For the methodological details, see [scDCF/docs/methods.md](scDCF/docs/methods.md).

#### Advanced CLI examples

```bash
# Use CSV gene list with custom columns
python -m scDCF --csv_file magma_genes.csv --h5ad_file data.h5ad --output_dir results/

# Enable parallel processing with 4 workers
python -m scDCF --gene_list_file genes.txt --h5ad_file data.h5ad \
                --cell_types T_cell B_cell --iterations 100 --output_dir results/ \
                --parallel --parallel_workers 4

# Reuse precomputed control genes
python -m scDCF --csv_file genes.csv --h5ad_file data.h5ad \
                --control_genes_file control_genes.json --output_dir results/

# Run only post-analysis step
python -m scDCF --gene_list_file genes.txt --h5ad_file data.h5ad \
                --step post_analysis --output_dir results/
```

#### Quick test with bundled synthetic data

```bash
python -m scDCF \
  --h5ad_file data/test/sim_adata.h5ad \
  --gene_list_file data/test/genes.txt \
  --control_genes_file data/test/control_genes.json \
  --output_dir quick_test \
  --celltype_column cell_type \
  --disease_marker disease_numeric \
  --rna_count_column nCount_RNA \
  --cell_types T_cell B_cell \
  --iterations 2 \
  --show_progress
```

## 5. Datasets and Methods

### GWAS Gene Selection
scDCF accepts MAGMA- or TWAS-derived gene sets as input. Readers should define and apply their own study-specific selection criteria (e.g., p-value thresholds, top-N rules) appropriate to their dataset and statistical power.

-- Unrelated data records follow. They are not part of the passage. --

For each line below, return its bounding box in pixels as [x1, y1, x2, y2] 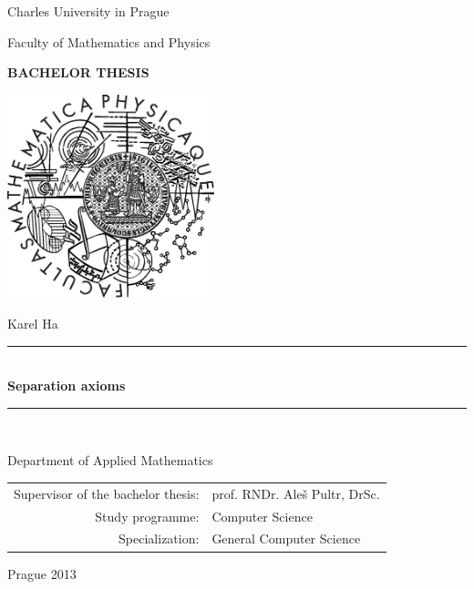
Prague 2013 [7, 564, 77, 583]
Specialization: [118, 529, 200, 548]
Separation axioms [7, 376, 126, 395]
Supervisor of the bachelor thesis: [14, 483, 200, 503]
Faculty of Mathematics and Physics [7, 32, 211, 51]
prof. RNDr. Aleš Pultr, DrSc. [211, 483, 380, 503]
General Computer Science [211, 529, 361, 548]
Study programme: [95, 506, 200, 525]
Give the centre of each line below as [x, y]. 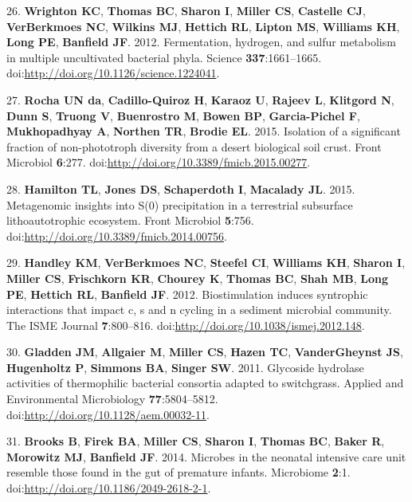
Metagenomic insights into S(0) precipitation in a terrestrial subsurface [180, 204]
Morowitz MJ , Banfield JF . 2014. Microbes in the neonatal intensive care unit [206, 456]
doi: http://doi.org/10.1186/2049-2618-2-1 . [109, 488]
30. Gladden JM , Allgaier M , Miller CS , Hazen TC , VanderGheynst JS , [205, 352]
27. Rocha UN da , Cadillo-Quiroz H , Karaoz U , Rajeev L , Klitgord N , [200, 99]
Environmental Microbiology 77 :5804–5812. [112, 399]
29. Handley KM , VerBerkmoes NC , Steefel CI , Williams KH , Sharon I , [206, 263]
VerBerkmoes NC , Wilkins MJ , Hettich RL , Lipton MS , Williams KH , [203, 26]
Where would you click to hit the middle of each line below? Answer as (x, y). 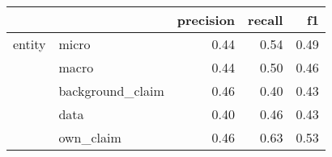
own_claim (90, 137)
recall (266, 20)
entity (30, 44)
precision (206, 20)
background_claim (111, 91)
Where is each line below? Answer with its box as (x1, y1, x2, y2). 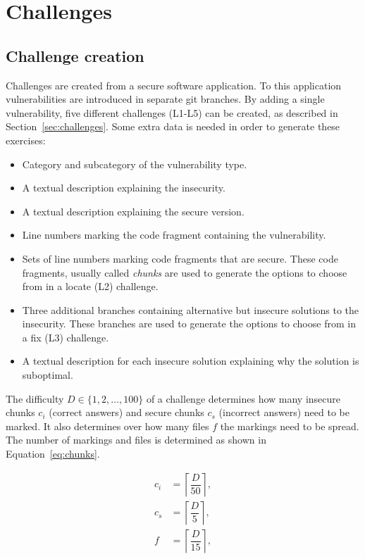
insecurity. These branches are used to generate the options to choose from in (22, 316, 356, 331)
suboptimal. (22, 368, 73, 382)
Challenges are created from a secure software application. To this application (6, 77, 342, 92)
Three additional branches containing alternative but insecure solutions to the (22, 302, 359, 317)
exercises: (6, 132, 46, 147)
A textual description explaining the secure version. (22, 203, 245, 218)
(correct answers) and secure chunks (49, 405, 204, 420)
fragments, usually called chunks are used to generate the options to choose (22, 265, 347, 279)
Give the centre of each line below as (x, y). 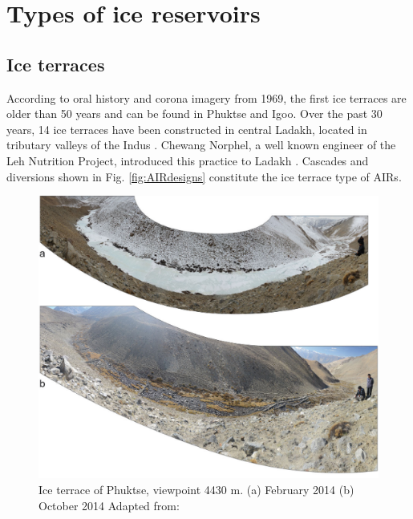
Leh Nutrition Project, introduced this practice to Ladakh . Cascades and (188, 160)
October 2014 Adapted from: (109, 505)
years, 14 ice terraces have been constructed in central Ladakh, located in (187, 129)
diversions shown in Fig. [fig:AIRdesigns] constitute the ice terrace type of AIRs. (204, 176)
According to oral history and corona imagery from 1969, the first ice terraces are (206, 97)
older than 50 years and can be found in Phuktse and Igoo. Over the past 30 (194, 114)
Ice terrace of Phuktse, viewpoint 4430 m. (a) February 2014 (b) (196, 489)
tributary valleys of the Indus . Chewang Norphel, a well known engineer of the (201, 145)
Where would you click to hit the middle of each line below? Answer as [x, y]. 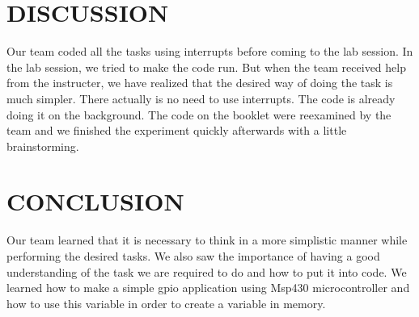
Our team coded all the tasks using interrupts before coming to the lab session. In [210, 51]
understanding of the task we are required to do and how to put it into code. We [207, 271]
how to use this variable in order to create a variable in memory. [166, 303]
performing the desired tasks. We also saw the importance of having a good [193, 256]
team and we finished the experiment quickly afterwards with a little [177, 130]
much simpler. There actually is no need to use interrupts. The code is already [201, 98]
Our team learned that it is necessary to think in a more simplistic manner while [207, 240]
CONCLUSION [95, 201]
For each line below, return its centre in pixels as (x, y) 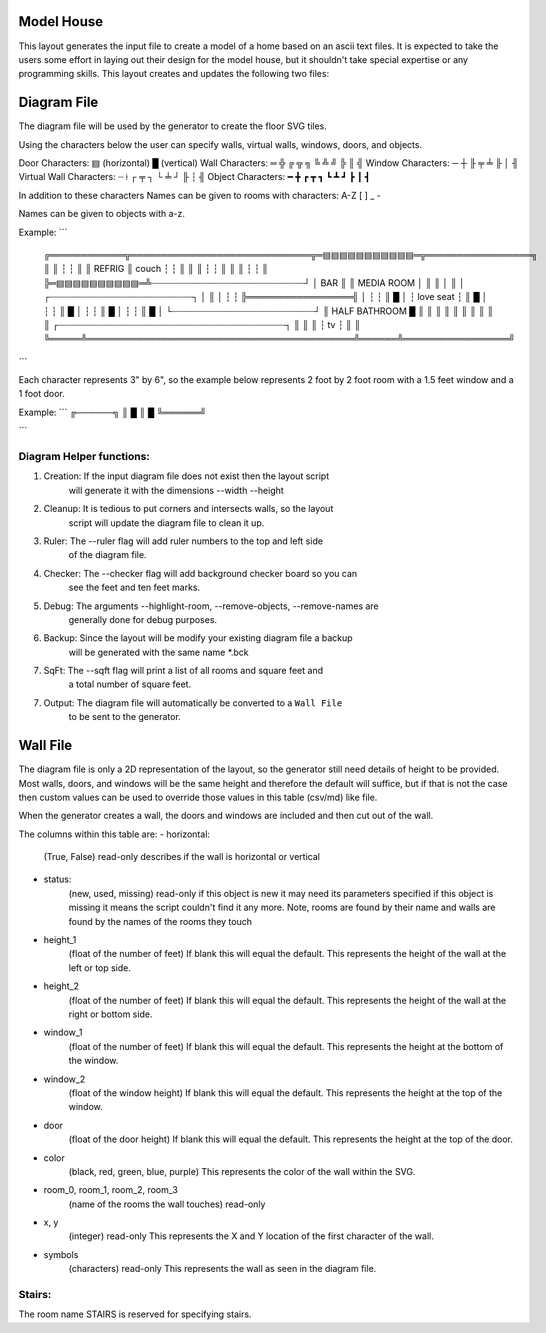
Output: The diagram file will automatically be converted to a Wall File (193, 702)
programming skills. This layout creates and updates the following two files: (174, 74)
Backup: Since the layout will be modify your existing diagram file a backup (198, 638)
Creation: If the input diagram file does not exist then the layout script (186, 476)
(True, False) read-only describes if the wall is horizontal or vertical (181, 857)
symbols (61, 1254)
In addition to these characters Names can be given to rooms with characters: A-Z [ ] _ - (200, 195)
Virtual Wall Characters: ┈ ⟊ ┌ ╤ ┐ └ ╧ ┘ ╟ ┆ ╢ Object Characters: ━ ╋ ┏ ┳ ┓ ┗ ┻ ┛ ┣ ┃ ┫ (194, 177)
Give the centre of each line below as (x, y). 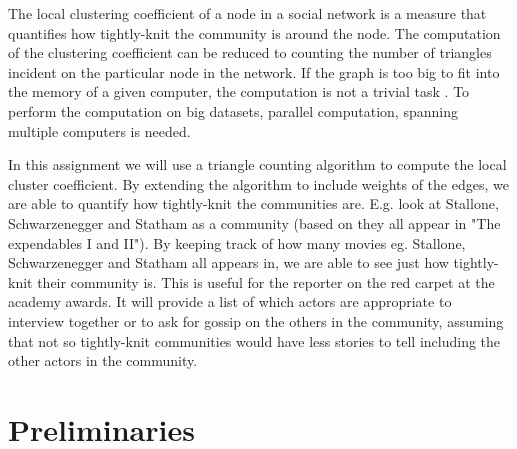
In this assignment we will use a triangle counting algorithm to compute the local (257, 164)
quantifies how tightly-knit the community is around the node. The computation (254, 32)
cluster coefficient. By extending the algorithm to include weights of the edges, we (258, 183)
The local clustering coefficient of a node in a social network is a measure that (247, 13)
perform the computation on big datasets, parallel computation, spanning (233, 110)
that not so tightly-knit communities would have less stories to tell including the (254, 340)
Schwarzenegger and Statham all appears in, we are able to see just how (228, 262)
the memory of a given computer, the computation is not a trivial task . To (239, 91)
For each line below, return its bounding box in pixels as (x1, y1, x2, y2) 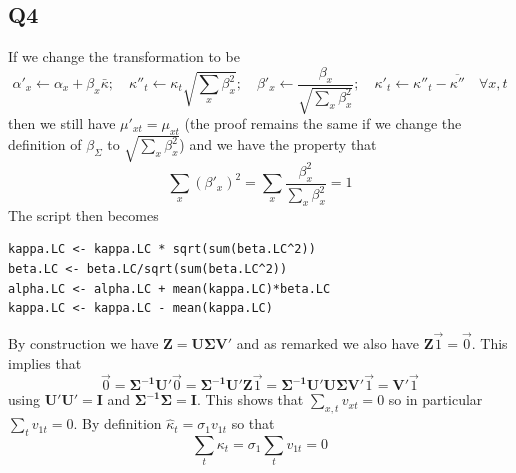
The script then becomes (8, 204, 159, 225)
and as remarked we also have (236, 333, 419, 354)
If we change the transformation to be (8, 46, 240, 67)
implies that (8, 352, 82, 373)
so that (231, 413, 275, 434)
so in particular (388, 389, 483, 410)
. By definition (73, 413, 162, 434)
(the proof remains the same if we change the (184, 113, 462, 134)
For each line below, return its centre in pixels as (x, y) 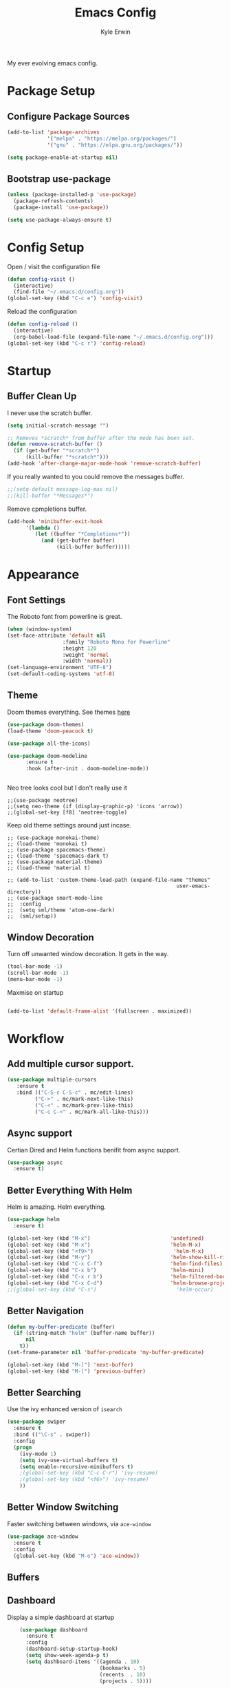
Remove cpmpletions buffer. (47, 509)
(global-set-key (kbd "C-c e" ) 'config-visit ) (75, 298)
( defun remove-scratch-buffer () (55, 444)
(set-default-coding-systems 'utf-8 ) (61, 674)
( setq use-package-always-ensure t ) (59, 220)
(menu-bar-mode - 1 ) (35, 979)
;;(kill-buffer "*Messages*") (51, 496)
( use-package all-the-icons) (49, 743)
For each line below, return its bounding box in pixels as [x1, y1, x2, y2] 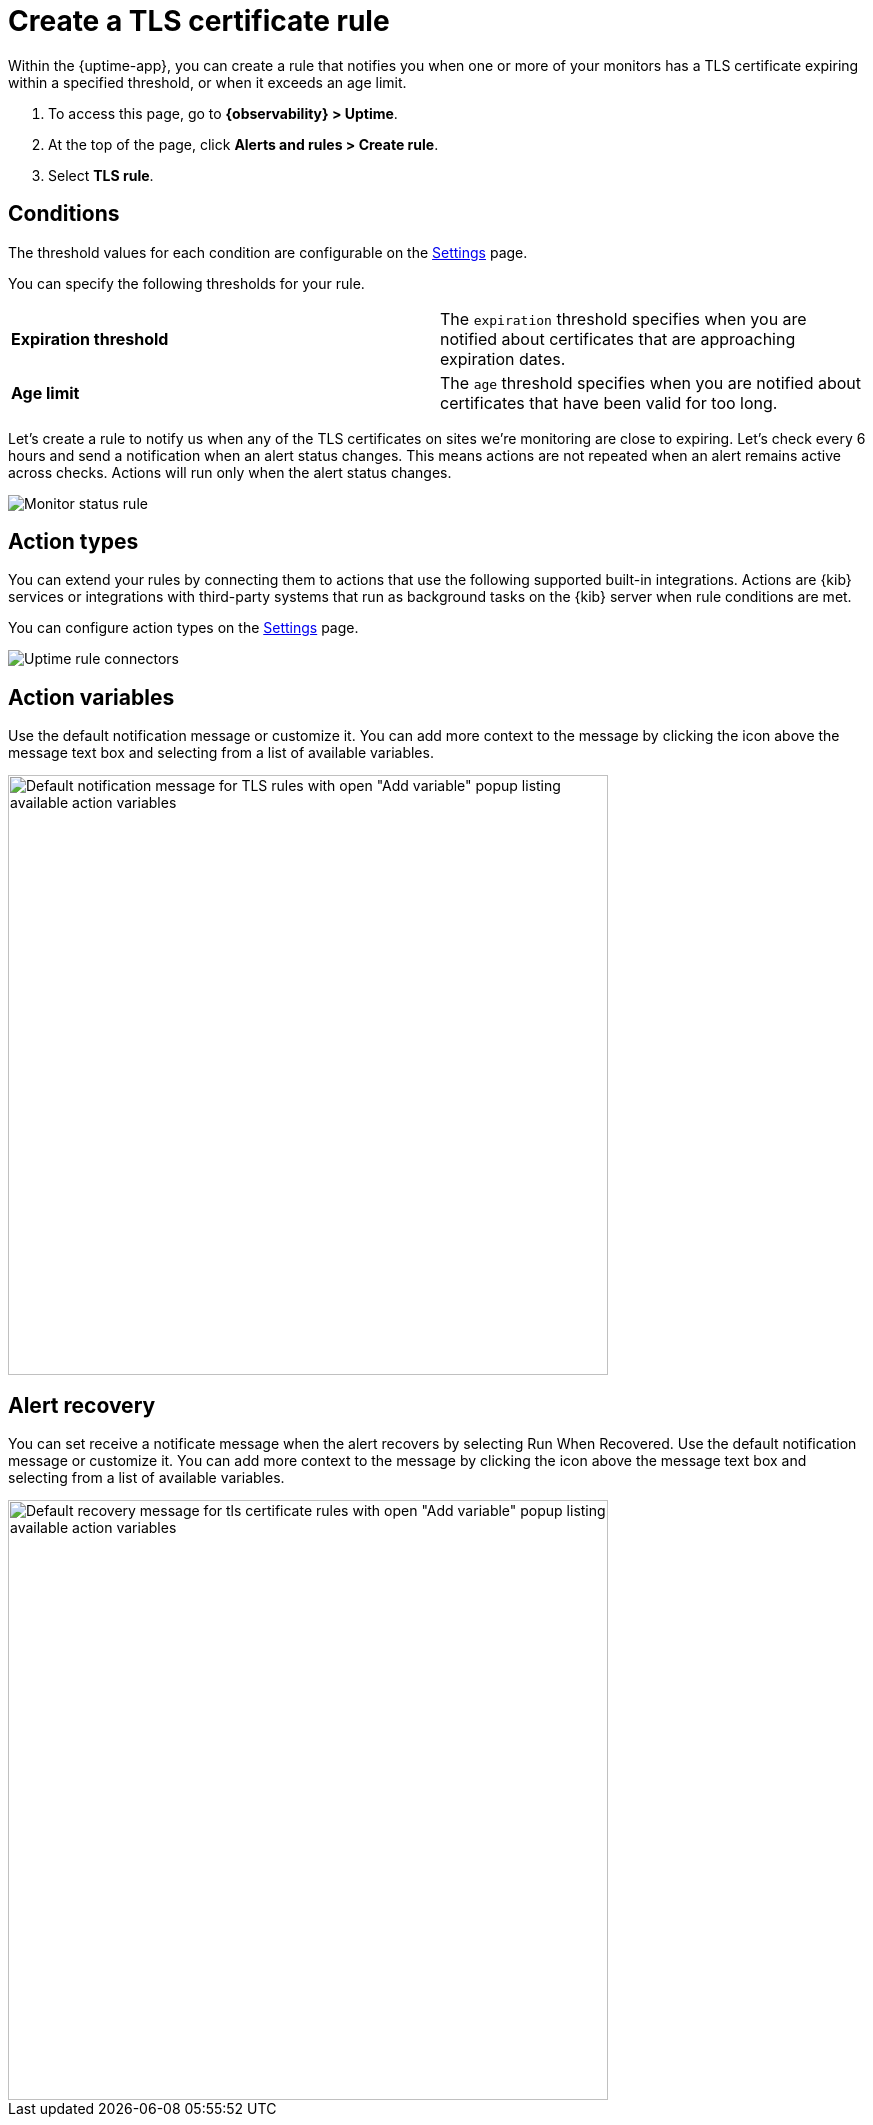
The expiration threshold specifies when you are [440, 308, 807, 329]
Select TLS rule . [48, 166, 154, 184]
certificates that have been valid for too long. [440, 392, 778, 413]
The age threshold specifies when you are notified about [440, 372, 862, 393]
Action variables [8, 684, 175, 710]
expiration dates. [440, 348, 566, 369]
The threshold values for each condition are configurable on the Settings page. [8, 243, 528, 261]
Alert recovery [8, 1392, 156, 1418]
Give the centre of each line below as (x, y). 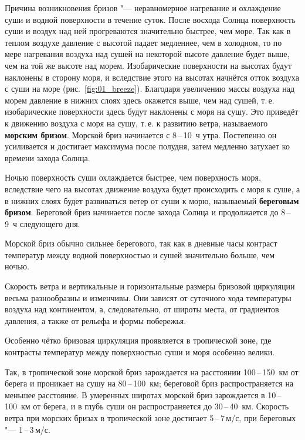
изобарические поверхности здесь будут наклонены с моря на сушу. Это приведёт (152, 111)
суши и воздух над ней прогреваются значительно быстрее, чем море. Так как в (148, 31)
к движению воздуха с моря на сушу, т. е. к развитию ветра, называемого (136, 123)
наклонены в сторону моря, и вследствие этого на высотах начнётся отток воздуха (152, 77)
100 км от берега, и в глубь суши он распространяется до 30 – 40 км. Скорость (147, 406)
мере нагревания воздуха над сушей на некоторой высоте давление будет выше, (147, 54)
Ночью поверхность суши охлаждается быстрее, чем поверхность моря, (133, 177)
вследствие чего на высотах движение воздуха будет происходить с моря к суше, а (152, 189)
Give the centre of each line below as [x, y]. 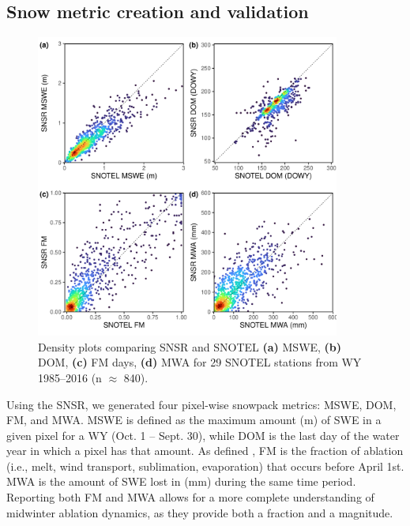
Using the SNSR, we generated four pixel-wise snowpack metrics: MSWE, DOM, [201, 404]
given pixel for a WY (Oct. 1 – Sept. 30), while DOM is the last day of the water [203, 435]
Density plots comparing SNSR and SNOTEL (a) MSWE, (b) [190, 346]
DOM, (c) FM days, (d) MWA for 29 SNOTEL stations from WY [200, 362]
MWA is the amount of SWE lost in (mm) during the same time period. [181, 481]
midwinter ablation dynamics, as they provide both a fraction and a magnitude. [200, 512]
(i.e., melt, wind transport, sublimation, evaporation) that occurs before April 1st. [205, 466]
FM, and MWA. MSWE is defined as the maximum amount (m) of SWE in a [194, 420]
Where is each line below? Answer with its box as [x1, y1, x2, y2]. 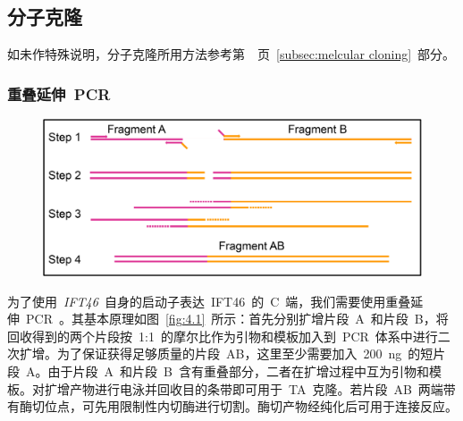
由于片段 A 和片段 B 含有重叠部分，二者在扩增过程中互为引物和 [47, 361, 429, 380]
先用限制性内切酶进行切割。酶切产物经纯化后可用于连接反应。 [94, 397, 458, 416]
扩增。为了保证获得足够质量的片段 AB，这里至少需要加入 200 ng [19, 344, 402, 363]
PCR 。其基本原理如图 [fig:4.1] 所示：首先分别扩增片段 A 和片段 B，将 [25, 309, 449, 328]
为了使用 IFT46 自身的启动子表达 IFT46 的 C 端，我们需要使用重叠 [7, 291, 411, 310]
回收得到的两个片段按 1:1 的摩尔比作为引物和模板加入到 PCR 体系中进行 [7, 326, 438, 345]
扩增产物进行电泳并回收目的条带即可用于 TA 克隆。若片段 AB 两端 [44, 379, 443, 398]
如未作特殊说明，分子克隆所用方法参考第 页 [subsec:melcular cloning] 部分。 [7, 45, 456, 63]

### scRNA-seq Requirements
The framework works with standard scRNA-seq datasets, but performs best with:

- At least 1,000 cells per condition
- Clear cell type annotations
- Matched healthy controls

### Statistical Approach
scDCF implements a rigorous statistical framework:

1. **Library-size matching**: Each target cell matched to 1,000 nearest healthy cells by RNA count; 100 sampled per Monte Carlo iteration
2. **Control gene selection**: 10 control genes per prioritized gene, matched on mean and variance within cell type and disease status
3. **Difference-of-differences**: Target-reference differences minus control-reference differences, weighted by MAGMA Z-scores
4. **Fisher meta-analysis**: Iteration-level p-values combined via Fisher's method; Benjamini-Hochberg FDR correction across cells
5. **Cell-type enrichment**: Fisher's exact test on disease-associated cell proportions between patient and control groups

## 6. Data Sources

See [data/DATA_SOURCES.md](data/DATA_SOURCES.md) for information about the datasets used in scDCF analyses, including SLE, SJS, and CKD datasets with download links.

## 7. Contact

For questions or further information, please contact Caicai Zhang at u3009162@connect.hku.hk.

## 8. License

This project is licensed under the MIT License. See the [LICENSE](LICENSE) file for more details.